I've had a lot of friends wonder what my life is like.
The life of a stay at home mom.
It's a mystery unknown to many, but those who are in the same boat know all too well what goes on all day.
It's a glamorous life. I enjoy plenty of alone time. I shower each morning and dress in my prettiest outfits. I take plenty of time primping, meticulously styling my hair and applying my make up. I work out each morning and have a healthy breakfast. My day is filled with important household tasks that never go unnoticed. I, of course, make time for Oprah and Bon-Bons. I await my husband in my dress, apron, high heels, and pearls with a four-course meal on the table - with our nicest China set out, of course. I love my life.
Oh wait, no, sorry. That was a dream I had last night.
Mine is an unglamorous life.

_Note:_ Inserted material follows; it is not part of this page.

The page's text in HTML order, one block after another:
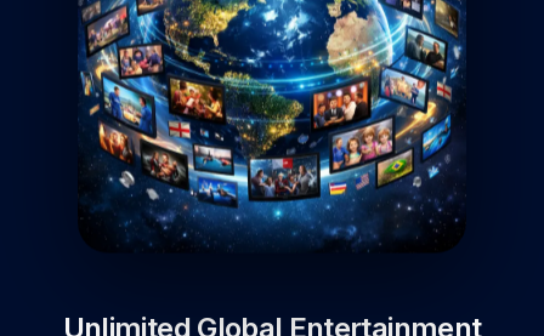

The only alone time I have is when I hide in my shower for 15 minutes while Bree plays in her bouncer watching Veggie Tales. Sometimes there's no time for a shower until after bedtime. I dress in the same outfit everyday. Jeans and a nursing tank top - it just makes life easier. Often, I will get thrown up on and change clothes multiple times a day.
For instance, yesterday I was thrown up on so I changed pants, and I was thrown up on again 5 minutes later.
My hair has made its peace with never getting attention. It's either in a pony tail or pig tails - I try to at least vary between the two. It doesn't matter anyway; it is seen as a toy however it's styled. Forget make up. The only work out I get is walking up and down the stairs changing poopy diapers and the new game of walking around the house holding Bree's fingers. Rather than toning muscles, I am developing scoliosis. I pray she walks soon.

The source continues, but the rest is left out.